WORK TO BE COMPLETED:
Please repeat the lines below exactly. Begin with the line containing "Calculator: Convert Ronnahertz to Planck" and go on through the line containing "How difficult is this fox puzzle?".

DATA RECORDS:
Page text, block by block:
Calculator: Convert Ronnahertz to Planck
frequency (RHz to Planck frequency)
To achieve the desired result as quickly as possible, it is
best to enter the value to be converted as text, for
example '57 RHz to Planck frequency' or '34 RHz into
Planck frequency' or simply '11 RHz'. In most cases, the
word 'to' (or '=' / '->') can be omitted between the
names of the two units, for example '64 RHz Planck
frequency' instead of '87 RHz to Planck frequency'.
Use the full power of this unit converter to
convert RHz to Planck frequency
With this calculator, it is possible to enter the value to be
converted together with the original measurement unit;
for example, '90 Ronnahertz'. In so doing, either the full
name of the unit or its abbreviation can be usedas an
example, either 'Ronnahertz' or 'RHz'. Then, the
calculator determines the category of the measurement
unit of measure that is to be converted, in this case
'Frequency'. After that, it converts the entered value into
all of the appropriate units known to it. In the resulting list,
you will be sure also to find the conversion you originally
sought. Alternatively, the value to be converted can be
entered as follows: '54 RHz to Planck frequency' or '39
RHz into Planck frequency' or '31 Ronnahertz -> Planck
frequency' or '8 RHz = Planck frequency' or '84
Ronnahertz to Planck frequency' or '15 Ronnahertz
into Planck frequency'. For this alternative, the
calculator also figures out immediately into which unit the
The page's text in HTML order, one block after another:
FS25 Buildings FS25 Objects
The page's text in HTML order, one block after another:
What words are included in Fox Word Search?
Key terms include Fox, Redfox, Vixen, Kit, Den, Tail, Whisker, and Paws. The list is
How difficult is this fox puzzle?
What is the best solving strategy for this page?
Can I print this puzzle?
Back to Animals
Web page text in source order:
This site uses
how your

OUTPUT OF THE TASK:
Calculator: Convert Ronnahertz to Planck
frequency (RHz to Planck frequency)
To achieve the desired result as quickly as possible, it is
best to enter the value to be converted as text, for
example '57 RHz to Planck frequency' or '34 RHz into
Planck frequency' or simply '11 RHz'. In most cases, the
word 'to' (or '=' / '->') can be omitted between the
names of the two units, for example '64 RHz Planck
frequency' instead of '87 RHz to Planck frequency'.
Use the full power of this unit converter to
convert RHz to Planck frequency
With this calculator, it is possible to enter the value to be
converted together with the original measurement unit;
for example, '90 Ronnahertz'. In so doing, either the full
name of the unit or its abbreviation can be usedas an
example, either 'Ronnahertz' or 'RHz'. Then, the
calculator determines the category of the measurement
unit of measure that is to be converted, in this case
'Frequency'. After that, it converts the entered value into
all of the appropriate units known to it. In the resulting list,
you will be sure also to find the conversion you originally
sought. Alternatively, the value to be converted can be
entered as follows: '54 RHz to Planck frequency' or '39
RHz into Planck frequency' or '31 Ronnahertz -> Planck
frequency' or '8 RHz = Planck frequency' or '84
Ronnahertz to Planck frequency' or '15 Ronnahertz
into Planck frequency'. For this alternative, the
calculator also figures out immediately into which unit the
The page's text in HTML order, one block after another:
FS25 Buildings FS25 Objects
The page's text in HTML order, one block after another:
What words are included in Fox Word Search?
Key terms include Fox, Redfox, Vixen, Kit, Den, Tail, Whisker, and Paws. The list is
How difficult is this fox puzzle?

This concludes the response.